National Transportation Safety Board Member Robert Sumwalt said at a media conference on Sunday: "Was the aircraft well maintained and should it have been maintained better?
"That is exactly why we are here...to see why this problem has occurred."
As a result of the incident, Southwest has grounded part of its fleet for inspections.
The airline cancelled 300 flights on Saturday and said it expected to cancel another 300 flights on Sunday as the investigation continued into what caused the hole to develop during Southwest Flight 812 on Friday.
The flight from Phoenix to Sacramento landed at a military base in Yuma, Arizona, after the hole appeared suddenly at about mid-cabin.
The cancellations are likely to continue for the next few days, Southwest Airlines spokesperson Whitney Eichinger said.
Altitude
Airline mechanics will saw out the portion of the plane skin that fractured and it will be flown to Washington for further inspection, Sumwalt said.
"We did find evidence of widespread cracking across this entire fracture surface," said Sumwalt.

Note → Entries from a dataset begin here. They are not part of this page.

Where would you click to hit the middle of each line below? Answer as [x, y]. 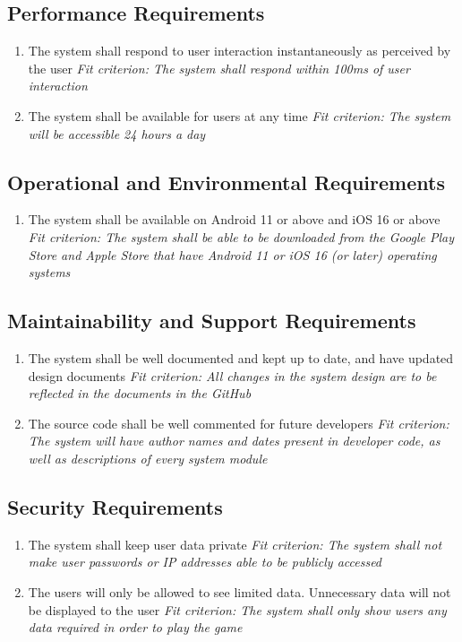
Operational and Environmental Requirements [226, 182]
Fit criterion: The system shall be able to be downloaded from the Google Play [241, 236]
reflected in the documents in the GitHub [140, 393]
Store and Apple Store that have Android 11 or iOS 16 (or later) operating [232, 254]
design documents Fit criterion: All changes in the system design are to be [232, 375]
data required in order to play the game [135, 627]
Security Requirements [115, 506]
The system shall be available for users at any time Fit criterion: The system [240, 115]
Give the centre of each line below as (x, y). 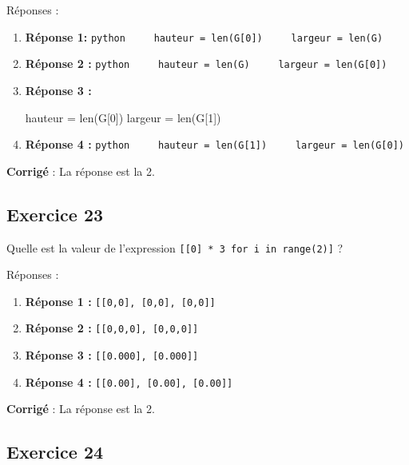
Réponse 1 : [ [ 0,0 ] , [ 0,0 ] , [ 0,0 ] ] (120, 301)
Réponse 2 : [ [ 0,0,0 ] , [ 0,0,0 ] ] (112, 328)
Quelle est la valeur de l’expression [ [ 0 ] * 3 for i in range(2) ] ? (175, 247)
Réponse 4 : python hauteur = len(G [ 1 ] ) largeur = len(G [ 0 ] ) (214, 144)
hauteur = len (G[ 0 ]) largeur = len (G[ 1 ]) (123, 117)
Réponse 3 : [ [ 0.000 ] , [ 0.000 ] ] (112, 355)
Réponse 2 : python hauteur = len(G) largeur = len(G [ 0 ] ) (206, 64)
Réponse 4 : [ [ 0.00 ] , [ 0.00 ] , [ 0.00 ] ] (129, 382)
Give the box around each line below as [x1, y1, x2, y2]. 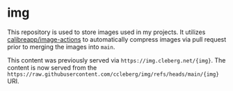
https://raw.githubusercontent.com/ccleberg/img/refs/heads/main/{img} [7, 71, 219, 78]
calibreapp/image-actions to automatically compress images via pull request [7, 35, 227, 43]
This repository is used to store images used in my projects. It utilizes [7, 28, 206, 36]
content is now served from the [7, 63, 97, 72]
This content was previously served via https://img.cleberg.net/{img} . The [7, 56, 226, 64]
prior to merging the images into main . [7, 42, 115, 51]

But determining exactly where the cracks are is "a very involved process," he said.
Recorders from Flight 812 arrived at NTSB's headquarters on Saturday night.
They indicated that the decompression occurred approximately 18 minutes after takeoff, Sumwalt said.
The flight crew donned oxygen masks and declared an emergency.
The plane descended from its cruising altitude of 10 970m to 3 350m in just over 4 minutes, Sumwalt said.
A total of 931 Boeing 737-300s are operated by all airlines worldwide, with 288 of them in the United States, the Federal Aviation Administration said earlier.